Hacemos una cena frugal en torno a un agradable fuego y, tras compartir el tej y comprobar que hay bichos estúpidos de necesidad que saltan al fuego en plan kamikaze, nos vamos a dormir. Por la mañana me sorprende el estruendo de lo que se diría es un enjambre de cientos de moscas rabiosas que sobrevuelan la tienda de camino a algún lugar. El zumbido pasa después de un rato; efectivamente, acaban de llevarse el ganado a pastar.

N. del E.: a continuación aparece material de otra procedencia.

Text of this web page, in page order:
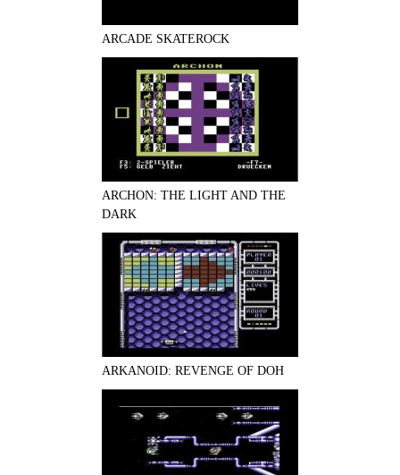
ARCADE SKATEROCK
ARCHON: THE LIGHT AND THE
DARK
ARKANOID: REVENGE OF DOH

Lo mejor de la mañana llega tras un rato de coche y otro de camino bajo el sol tempranero de la sabana oculta entre montañas: zebras. Por todas partes. A unos 150 metros ya nos están mirando fijamente, con las orejas orientadas hacia nosotros y la cola batiéndose cual péndulo. A menos, empiezan a moverse y terminan por echar una carrerita y cambiar de lugar, mejor si la dirección del viento las alerta de nuestra presencia sin necesidad de vigilar demasiado. Hay cientos de ellas paseándose y pastando en grupos de unas 20. Es una sensación nueva que me llena poder estar en el medio natural de bichos que solo he visto por la tele. Todo era tan lejano y ahora estoy aquí.